Our red, green, and blue mini bread boards were super cute and cheerful, but only two of them had any numbers and letters printed on them, and one of them had the numbers and letters completely reversed from the diagrams in the project. The procedure at Science Buddies has since been updated to mention that breadboard layouts and on-board descriptors may vary, but it gave us something to talk about as we read through the directions and got ready to follow the steps of the procedure. Did it matter? Did we need to reverse the circuit diagrams on the one board? Tip: If your breadboard doesn't have the same (or any) numbers or letters, just follow the diagrams at Science Buddies so that your circuit visually matches the one shown in terms of placement for each element.

The basic Bristlebots are super cute, super easy, and fun to make, but with slightly older kids in the family science setting, the light-tracking bots proved an excellent choice for us. They take longer to build. They involve a circuit beyond just a battery and a motor. They have cool functionality that lets kids put their own or a parent's phone flashlight app to use. They can be used as the foundation for extending the project and learning opportunity by challenging kids to alter (or reverse) the functionality. And, maybe best of all, they sport a very handy on-off switch! Plus, they are very cute and have a lot of personality even in their barebones wires and parts. (Revving up the design once you get the bots working is not required but can add to the creative fun for kids who want to customize and personalize their bots.)


Cool Parts

I had never used a bread board when I ordered all my supplies for this project and then gathered the kids around the table a few days after we made our original Bristlebots. Doling out the required materials for three kids to work on building these little robots was exciting. There were lots and lots of resistors, three awesome kits of colorful jumper wires, photoresistors, MOSFETs, battery packs, switches, pancake batteries, and more. There was a lot going on, and we were excited to get started.

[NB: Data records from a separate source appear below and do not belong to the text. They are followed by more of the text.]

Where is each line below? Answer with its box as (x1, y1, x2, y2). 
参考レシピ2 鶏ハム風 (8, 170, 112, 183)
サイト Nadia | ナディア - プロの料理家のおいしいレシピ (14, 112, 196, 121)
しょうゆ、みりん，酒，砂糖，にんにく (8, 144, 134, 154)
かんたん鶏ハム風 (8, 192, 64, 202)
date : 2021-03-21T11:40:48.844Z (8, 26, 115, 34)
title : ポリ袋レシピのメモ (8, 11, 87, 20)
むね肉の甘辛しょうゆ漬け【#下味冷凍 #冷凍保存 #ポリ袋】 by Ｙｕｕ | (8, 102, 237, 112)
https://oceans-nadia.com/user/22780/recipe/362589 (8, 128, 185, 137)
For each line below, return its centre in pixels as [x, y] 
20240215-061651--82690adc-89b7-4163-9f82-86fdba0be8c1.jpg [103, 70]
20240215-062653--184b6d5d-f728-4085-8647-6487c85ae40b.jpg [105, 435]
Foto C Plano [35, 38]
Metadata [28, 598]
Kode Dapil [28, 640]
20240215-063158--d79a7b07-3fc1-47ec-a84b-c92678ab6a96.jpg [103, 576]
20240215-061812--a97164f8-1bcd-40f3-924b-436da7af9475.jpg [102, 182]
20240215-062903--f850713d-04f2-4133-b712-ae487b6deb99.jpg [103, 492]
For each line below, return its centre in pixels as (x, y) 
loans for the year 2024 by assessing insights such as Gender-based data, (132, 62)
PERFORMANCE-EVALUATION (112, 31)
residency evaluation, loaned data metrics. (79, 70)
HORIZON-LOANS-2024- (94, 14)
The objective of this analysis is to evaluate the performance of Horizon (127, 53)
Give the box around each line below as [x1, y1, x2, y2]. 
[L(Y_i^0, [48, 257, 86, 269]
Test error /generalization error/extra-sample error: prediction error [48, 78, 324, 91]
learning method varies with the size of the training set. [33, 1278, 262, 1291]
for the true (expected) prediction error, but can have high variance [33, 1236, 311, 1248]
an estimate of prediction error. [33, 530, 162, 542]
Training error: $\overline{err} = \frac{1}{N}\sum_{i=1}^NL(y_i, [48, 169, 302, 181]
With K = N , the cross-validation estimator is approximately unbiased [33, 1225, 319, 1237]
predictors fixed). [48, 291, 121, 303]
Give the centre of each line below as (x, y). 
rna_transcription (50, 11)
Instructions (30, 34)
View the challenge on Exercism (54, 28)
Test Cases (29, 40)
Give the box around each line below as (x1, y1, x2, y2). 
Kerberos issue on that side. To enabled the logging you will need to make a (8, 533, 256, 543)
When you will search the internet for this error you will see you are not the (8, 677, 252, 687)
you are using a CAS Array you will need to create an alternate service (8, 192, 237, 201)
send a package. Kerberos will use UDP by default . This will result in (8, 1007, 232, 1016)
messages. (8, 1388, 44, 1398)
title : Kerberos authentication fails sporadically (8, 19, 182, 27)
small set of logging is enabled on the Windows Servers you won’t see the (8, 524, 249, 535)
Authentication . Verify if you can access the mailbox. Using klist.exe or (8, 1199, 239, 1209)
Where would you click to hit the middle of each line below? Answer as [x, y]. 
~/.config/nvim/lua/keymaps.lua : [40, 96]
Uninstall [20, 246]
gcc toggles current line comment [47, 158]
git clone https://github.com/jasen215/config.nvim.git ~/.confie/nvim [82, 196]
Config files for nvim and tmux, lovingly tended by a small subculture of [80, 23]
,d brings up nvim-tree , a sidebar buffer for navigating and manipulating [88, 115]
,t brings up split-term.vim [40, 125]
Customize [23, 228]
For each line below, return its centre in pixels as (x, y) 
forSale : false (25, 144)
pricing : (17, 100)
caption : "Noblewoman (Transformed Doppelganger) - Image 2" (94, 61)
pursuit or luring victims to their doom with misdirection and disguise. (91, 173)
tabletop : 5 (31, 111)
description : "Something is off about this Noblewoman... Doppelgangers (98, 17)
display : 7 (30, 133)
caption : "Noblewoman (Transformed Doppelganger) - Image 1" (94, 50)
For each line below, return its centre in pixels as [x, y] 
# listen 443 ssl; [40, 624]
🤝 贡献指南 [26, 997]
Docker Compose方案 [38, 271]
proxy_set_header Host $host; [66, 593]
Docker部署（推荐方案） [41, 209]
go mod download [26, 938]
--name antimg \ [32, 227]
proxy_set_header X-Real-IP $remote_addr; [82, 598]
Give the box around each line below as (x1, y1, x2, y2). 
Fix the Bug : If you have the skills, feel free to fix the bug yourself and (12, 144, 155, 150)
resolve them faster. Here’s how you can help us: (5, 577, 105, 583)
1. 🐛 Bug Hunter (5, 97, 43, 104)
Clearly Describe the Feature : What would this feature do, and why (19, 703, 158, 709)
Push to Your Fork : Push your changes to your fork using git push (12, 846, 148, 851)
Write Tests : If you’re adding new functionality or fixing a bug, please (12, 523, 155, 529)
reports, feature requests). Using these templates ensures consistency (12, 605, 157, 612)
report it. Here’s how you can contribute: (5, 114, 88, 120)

While I recommend doing this build start to finish, family science sometimes follows the stop-and-go patterns of daily life. We split our build into two sessions, working around an important game of laser tag. Before we got started, everyone read the full procedure, and then we were ready to get hands-on. We knew we were not going to finish in one sitting, but the kids worked through the first several steps of the procedure, enough to give me a sense of how well the kids were going to do with following the diagrams and pushing the small pieces into place. Tip: If you have to start, stop, and come back to finish, be sure you stop with everyone having completed the same step!

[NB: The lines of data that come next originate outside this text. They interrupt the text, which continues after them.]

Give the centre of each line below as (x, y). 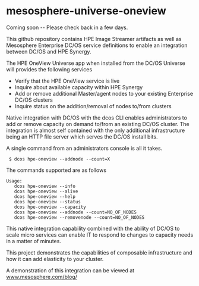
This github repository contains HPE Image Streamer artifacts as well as (94, 39)
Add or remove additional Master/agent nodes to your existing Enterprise (104, 93)
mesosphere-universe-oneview (86, 11)
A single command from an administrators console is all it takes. (84, 148)
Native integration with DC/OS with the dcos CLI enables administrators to (97, 118)
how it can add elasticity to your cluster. (55, 259)
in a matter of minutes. (34, 241)
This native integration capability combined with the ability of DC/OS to (93, 228)
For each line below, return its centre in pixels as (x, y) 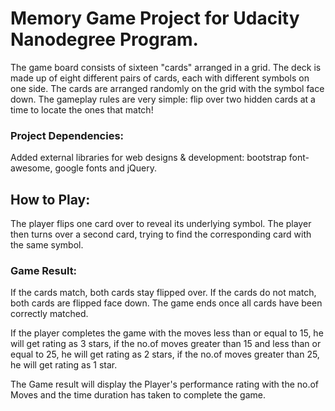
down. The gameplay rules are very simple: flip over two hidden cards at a (163, 99)
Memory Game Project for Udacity (155, 18)
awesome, (31, 168)
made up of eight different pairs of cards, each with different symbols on (160, 78)
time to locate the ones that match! (82, 109)
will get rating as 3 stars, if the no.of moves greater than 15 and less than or (166, 344)
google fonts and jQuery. (106, 168)
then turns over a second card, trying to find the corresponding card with (161, 234)
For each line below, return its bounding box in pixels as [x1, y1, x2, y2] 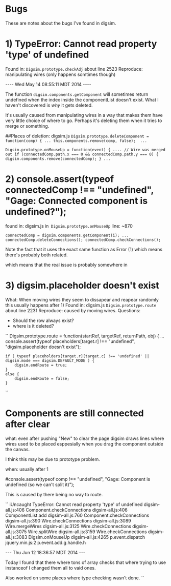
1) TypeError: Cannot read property [5, 38, 157, 50]
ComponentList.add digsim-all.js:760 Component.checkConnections [5, 512, 150, 518]
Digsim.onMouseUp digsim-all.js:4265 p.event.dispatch [28, 534, 145, 540]
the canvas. [5, 446, 30, 452]
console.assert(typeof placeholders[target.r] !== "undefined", [5, 338, 135, 344]
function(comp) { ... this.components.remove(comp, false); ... [5, 138, 147, 144]
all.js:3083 [5, 534, 28, 540]
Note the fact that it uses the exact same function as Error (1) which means [5, 246, 162, 252]
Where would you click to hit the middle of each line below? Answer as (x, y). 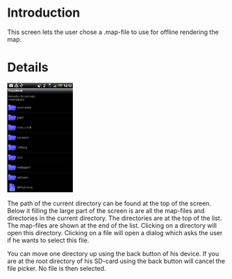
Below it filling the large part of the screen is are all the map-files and (106, 210)
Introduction (44, 13)
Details (28, 68)
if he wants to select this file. (48, 240)
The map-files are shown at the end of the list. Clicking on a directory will (112, 225)
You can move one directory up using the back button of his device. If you (113, 253)
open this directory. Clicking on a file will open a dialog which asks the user (115, 232)
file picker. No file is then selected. (57, 268)
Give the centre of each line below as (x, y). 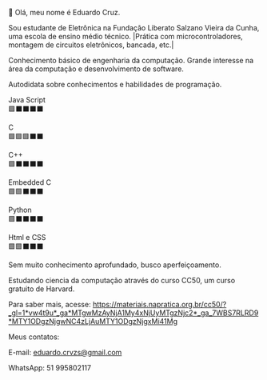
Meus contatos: (34, 337)
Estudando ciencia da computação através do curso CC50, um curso (122, 280)
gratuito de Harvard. (42, 289)
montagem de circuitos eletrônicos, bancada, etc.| (91, 45)
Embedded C (30, 182)
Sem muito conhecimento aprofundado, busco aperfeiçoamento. (115, 265)
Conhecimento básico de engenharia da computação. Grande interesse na (131, 60)
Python (20, 210)

When we came back later, we picked back up where we left off.


Excellent Diagram-led Build

The procedure at Science Buddies for this project is excellent. The team did a great job guiding students through the steps and providing helpful diagrams and photos to show the circuit as it develops on the bread board. (See the sample bread board diagram in the sidebar at the right.) Going into the build, I didn't have any prior knowledge of drains and gains, and my own understanding of how the rows and columns of the breadboard were related to the drain and gain didn't form immediately. Even so, if you follow the steps, putting the elements in place on the circuit step-by-step, as directed, you can do (or lead) this robotics project! (Note: Students who are working on the project as an independent project for the science fair or for a school project will want to really dig into the meaty information in the introduction, but families and science moms can approach these bots just as a fun hands-on building activity. You and your kids will be learning along the way, but don't worry up front about whether or not the circuit diagrams make sense to you!)


Follow the Directions

While doing this project, your kids will need good fine-motor skills and close attention to detail to make sure they get things inserted in the proper slots and inserted firmly. Be prepared to help with some tiny parts and to help check and double-check that pieces are in the right spots. If, like us, you are not soldering but relying on twisting battery wires to jumper cables, be prepared for a process that may feel like micro surgery with the very tiny battery wires. (Note: An adult will probably need to do this, but twisting does work.) If everyone follows the diagrams closely, building these bots can feel a lot like building a LEGO® project!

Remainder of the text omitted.